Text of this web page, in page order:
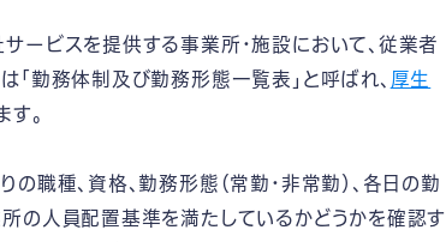
ービスを提供する事業所・施設において、従業者
勤務体制及び勤務形態一覧表」と呼ばれ、 厚生
す。
職種、資格、勤務形態（常勤・非常勤）、各日の勤
の人員配置基準を満たしているかどうかを確認す
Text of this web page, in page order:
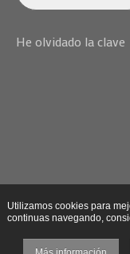
He olvidado la clave
Utilizamos cookies para
continuas navegando,
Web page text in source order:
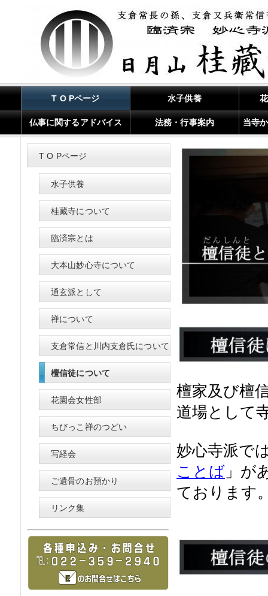
T O Pページ 水子供養
仏事に関するアドバイス 法務・行事案内 当寺
檀家及び檀
道場として
妙心寺派で
ことば 」 が
ております
T O Pページ
水子供養
桂藏寺について
臨済宗とは
大本山妙心寺について
通玄派として
禅について
支倉常信と川内支倉氏について
檀信徒について
花園会女性部
ちびっこ禅のつどい
写経会
ご遺骨のお預かり
リンク集
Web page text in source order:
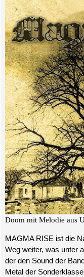
Doom mit Melodie aus
MAGMA RISE ist die
Weg weiter, was unter
der den Sound der
Metal der
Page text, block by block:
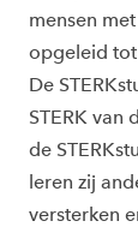
mensen
opgeleid
De
STERK van
de
leren zij
versterken

※ ※ ※

**Instructions to follow**
What is needed is an exact copy of every entry, minus the images.

**Solution to the problem**
Text of this web page, in page order:
ービスを提供する事業所・施設において、従業者
勤務体制及び勤務形態一覧表」と呼ばれ、 厚生
す。
職種、資格、勤務形態（常勤・非常勤）、各日の勤
の人員配置基準を満たしているかどうかを確認す
Text of this web page, in page order:
He olvidado la clave
Utilizamos cookies para
continuas navegando,
Web page text in source order:
T O Pページ 水子供養
仏事に関するアドバイス 法務・行事案内 当寺
檀家及び檀
道場として
妙心寺派で
ことば 」 が
ております
T O Pページ
水子供養
桂藏寺について
臨済宗とは
大本山妙心寺について
通玄派として
禅について
支倉常信と川内支倉氏について
檀信徒について
花園会女性部
ちびっこ禅のつどい
写経会
ご遺骨のお預かり
リンク集
Web page text in source order:
Doom mit Melodie aus
MAGMA RISE ist die
Weg weiter, was unter
der den Sound der
Metal der
Page text, block by block:
mensen
opgeleid
De
STERK van
de
leren zij
versterken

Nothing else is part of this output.